• What this task involves: Could you return every line of the material that contains the word "solutions"?

• Information shown:
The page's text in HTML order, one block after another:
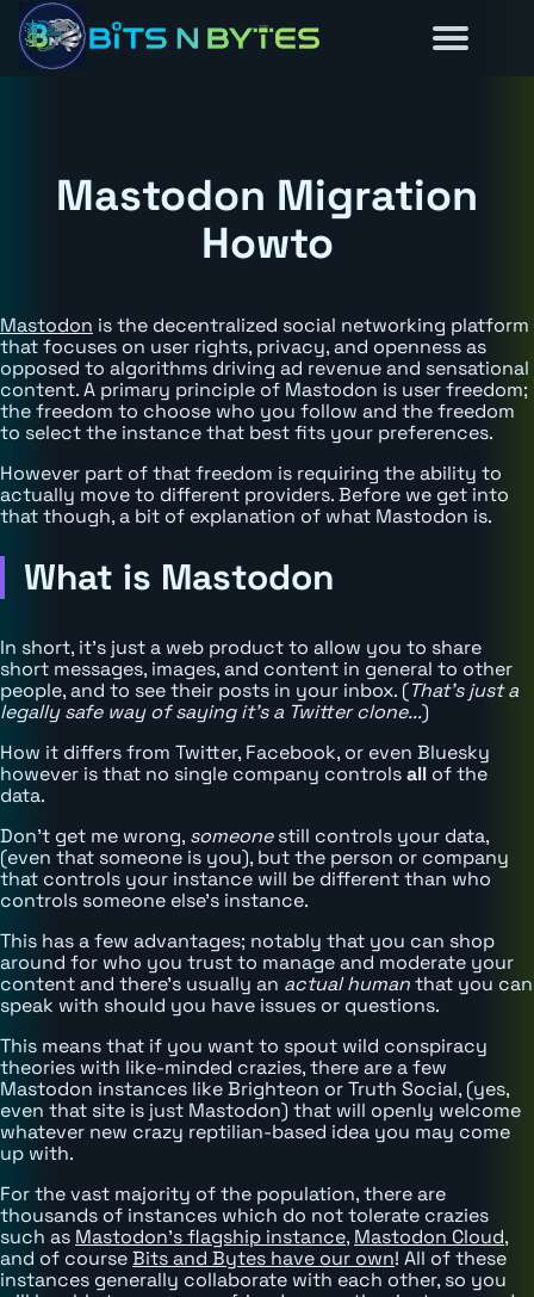
Mastodon Migration
Howto
Mastodon is the decentralized social networking platform
that focuses on user rights, privacy, and openness as
opposed to algorithms driving ad revenue and sensational
content. A primary principle of Mastodon is user freedom;
the freedom to choose who you follow and the freedom
to select the instance that best fits your preferences.
However part of that freedom is requiring the ability to
actually move to different providers. Before we get into
that though, a bit of explanation of what Mastodon is.
What is Mastodon
In short, it's just a web product to allow you to share
short messages, images, and content in general to other
people, and to see their posts in your inbox. (That's just a
legally safe way of saying it's a Twitter clone...)
How it differs from Twitter, Facebook, or even Bluesky
however is that no single company controlsall of the
data.
Don't get me wrong, someonestill controls your data,
(even that someone is you), but the person or company
that controls your instance will be different than who
controls someone else's instance.
This has a few advantages; notably that you can shop
around for who you trust to manage and moderate your
content and there's usually an actual humanthat you can
speak with should you have issues or questions.
This means that if you want to spout wild conspiracy
theories with like-minded crazies, there are a few
Mastodon instances like Brighteon or Truth Social, (yes,
even that site is just Mastodon) that will openly welcome
whatever new crazy reptilian-based idea you may come
up with.
For the vast majority of the population, there are
thousands of instances which do not tolerate crazies
such as Mastodon's flagship instance, Mastodon Cloud,
and of courseBits and Bytes have our own! All of these
instances generally collaborate with each other, so you
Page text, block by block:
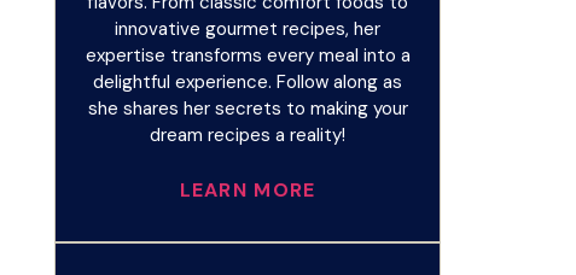
innovative gourmet recipes, her
expertise transforms every meal into a
delightful experience. Follow along as
she shares her secrets to making your
dream recipes a reality!
LEARN MORE
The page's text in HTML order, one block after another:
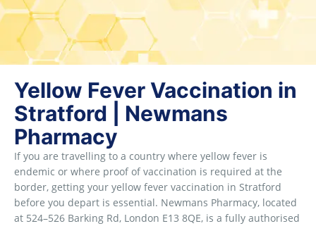
Yellow Fever Vaccination in
Stratford | Newmans
Pharmacy
If you are travelling to a country where yellow fever is
endemic or where proof of vaccination is required at the
border, getting your yellow fever vaccination in Stratford
before you depart is essential. Newmans Pharmacy, located
at 524–526 Barking Rd, London E13 8QE, is a fully authorised
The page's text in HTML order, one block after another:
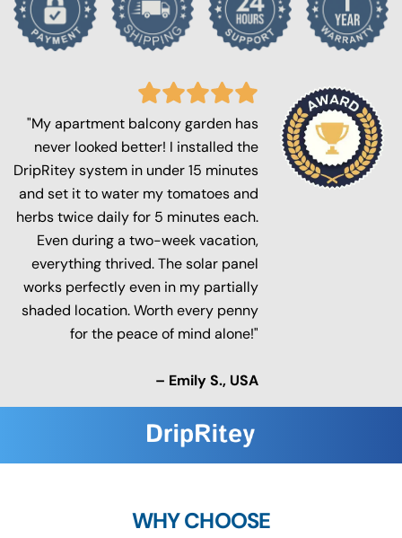
"My apartment balcony garden has
never looked better! I installed the
DripRitey system in under 15 minutes
and set it to water my tomatoes and
herbs twice daily for 5 minutes each.
Even during a two-week vacation,
everything thrived. The solar panel
works perfectly even in my partially
shaded location. Worth every penny
for the peace of mind alone!"
– Emily S., USA
WHY CHOOSE
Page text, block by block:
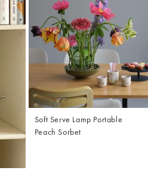
Soft Serve Lamp Portable
Peach Sorbet
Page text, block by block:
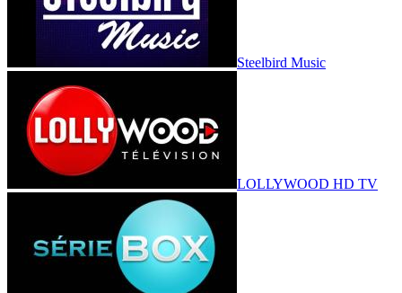
Steelbird Music
LOLLYWOOD HD TV
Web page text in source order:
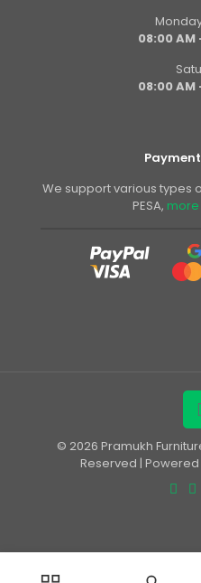
08:00 AM
08:00 AM
We support various types
PESA,
© 2026 Pramukh
Reserved |
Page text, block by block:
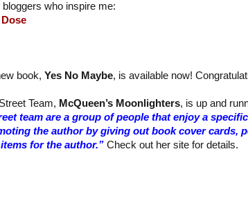
who inspire me:
book, Yes No Maybe, is available now!
Street Team, McQueen’s Moonlighters, is up and
team are a group of people that enjoy a
the author by giving out book cover cards,
for the author.”Check out her site for details.
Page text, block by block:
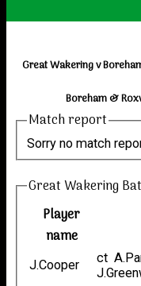
Great Wakering v
Boreham &
Match report
Sorry no match
Great Wakering
Player
name
J.Cooper
ct A.Parker,
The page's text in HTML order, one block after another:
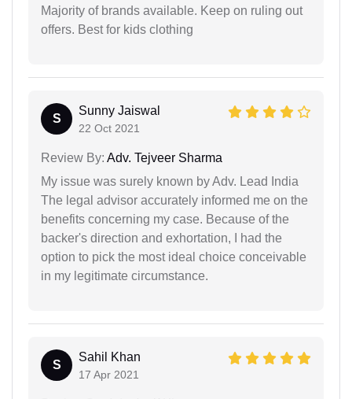
Majority of brands available. Keep on ruling out
offers. Best for kids clothing
S
Sunny Jaiswal
22 Oct 2021
Review By: Adv. Tejveer Sharma
My issue was surely known by Adv. Lead India
The legal advisor accurately informed me on the
benefits concerning my case. Because of the
backer's direction and exhortation, I had the
option to pick the most ideal choice conceivable
in my legitimate circumstance.
S
Sahil Khan
17 Apr 2021
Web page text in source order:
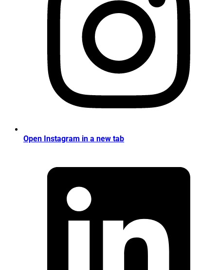
Open Instagram in a new tab
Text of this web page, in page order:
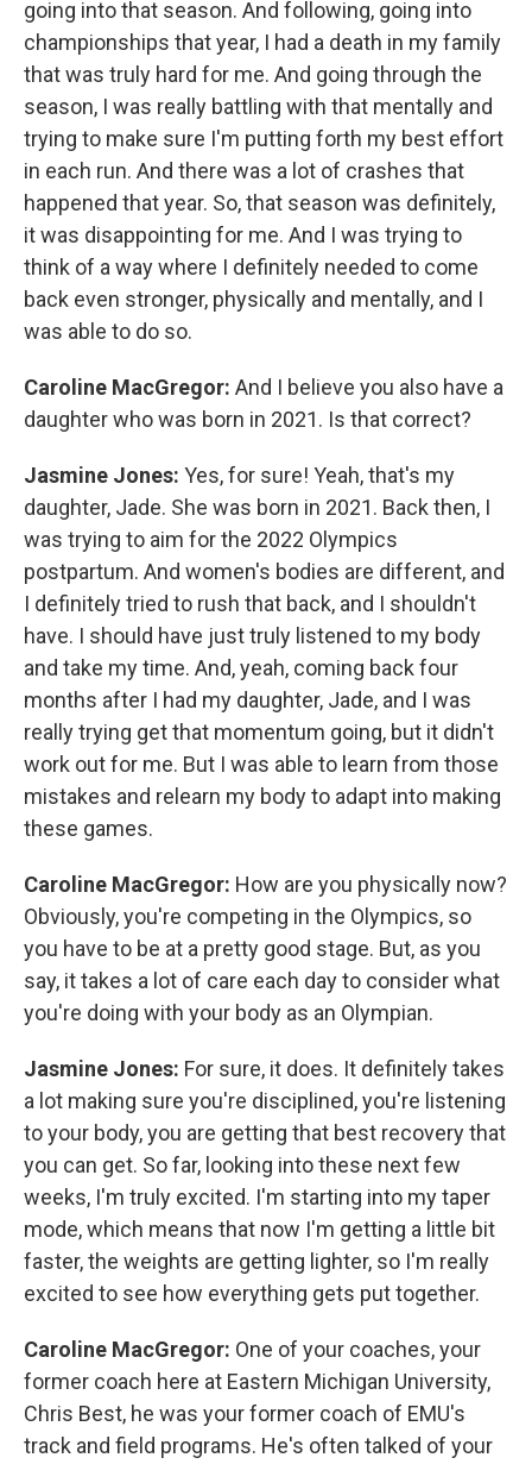
going into that season. And following, going into
championships that year, I had a death in my family
that was truly hard for me. And going through the
season, I was really battling with that mentally and
trying to make sure I'm putting forth my best effort
in each run. And there was a lot of crashes that
happened that year. So, that season was definitely,
it was disappointing for me. And I was trying to
think of a way where I definitely needed to come
back even stronger, physically and mentally, and I
was able to do so.
Caroline MacGregor: And I believe you also have a
daughter who was born in 2021. Is that correct?
Jasmine Jones: Yes, for sure! Yeah, that's my
daughter, Jade. She was born in 2021. Back then, I
was trying to aim for the 2022 Olympics
postpartum. And women's bodies are different, and
I definitely tried to rush that back, and I shouldn't
have. I should have just truly listened to my body
and take my time. And, yeah, coming back four
months after I had my daughter, Jade, and I was
really trying get that momentum going, but it didn't
work out for me. But I was able to learn from those
mistakes and relearn my body to adapt into making
these games.
Caroline MacGregor: How are you physically now?
Obviously, you're competing in the Olympics, so
you have to be at a pretty good stage. But, as you
say, it takes a lot of care each day to consider what
you're doing with your body as an Olympian.
Jasmine Jones: For sure, it does. It definitely takes
a lot making sure you're disciplined, you're listening
to your body, you are getting that best recovery that
you can get. So far, looking into these next few
weeks, I'm truly excited. I'm starting into my taper
mode, which means that now I'm getting a little bit
faster, the weights are getting lighter, so I'm really
excited to see how everything gets put together.
Caroline MacGregor: One of your coaches, your
former coach here at Eastern Michigan University,
Chris Best, he was your former coach of EMU's
track and field programs. He's often talked of your
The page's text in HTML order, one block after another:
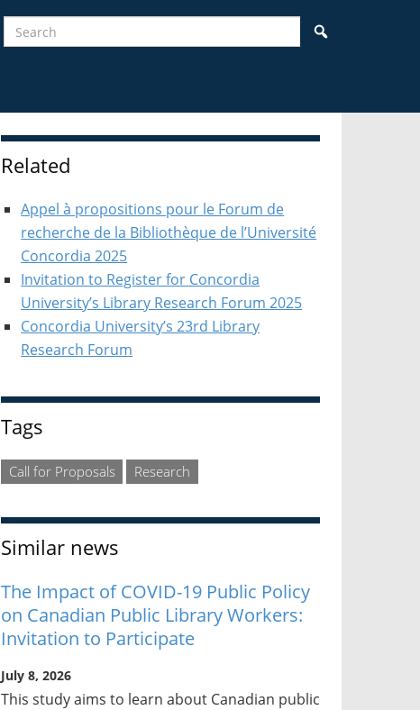
Search
Sidebar
Related
Appel à propositions pour le Forum de
recherche de la Bibliothèque de l’Université
Concordia 2025
Invitation to Register for Concordia
University’s Library Research Forum 2025
Concordia University’s 23rd Library
Research Forum
Tags
Call for Proposals Research
Similar news
The Impact of COVID-19 Public Policy
on Canadian Public Library Workers:
Invitation to Participate
July 8, 2026
This study aims to learn about Canadian public
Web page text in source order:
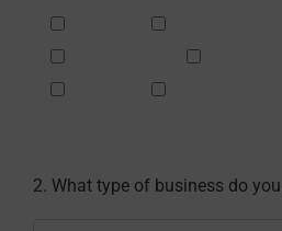
2. What type of business do
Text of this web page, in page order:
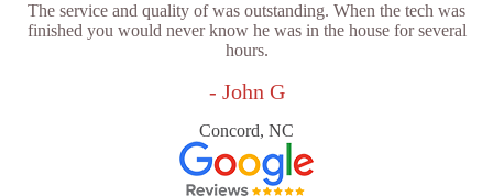
The service and quality of was outstanding. When the tech was
finished you would never know he was in the house for several
hours.
- John G
Concord, NC
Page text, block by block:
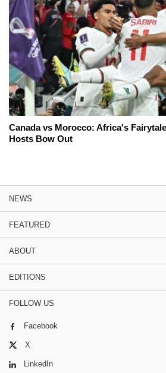
Canada vs Morocco: Africa's
Hosts Bow Out
NEWS
FEATURED
ABOUT
EDITIONS
FOLLOW US
Facebook
X
LinkedIn
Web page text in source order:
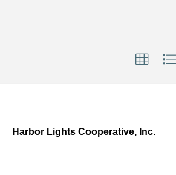
Harbor Lights Cooperative, Inc.
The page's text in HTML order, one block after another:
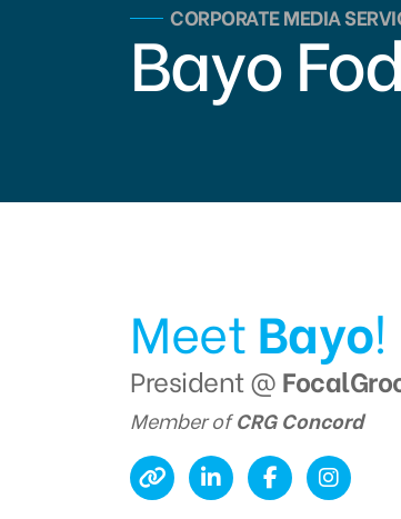
CORPORATE MEDIA
Bayo
MeetBayo!
President @
Member ofCRG Concord
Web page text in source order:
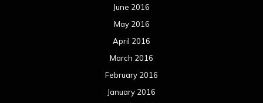
June 2016
May 2016
April 2016
March 2016
February 2016
January 2016
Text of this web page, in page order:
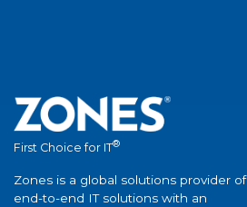
First Choice for IT®
Zones is a global solutions provider of
end-to-end IT solutions with an
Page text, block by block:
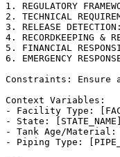
1. REGULATORY
2. TECHNICAL
3. RELEASE
4.
5. FINANCIAL
6. EMERGENCY
Constraints: Ensure
Context Variables:
- Facility Type:
- State: [STATE_NAME]
- Tank Age/Material:
- Piping Type:

• The completed task:
Zones is a global solutions provider of
end-to-end IT solutions with an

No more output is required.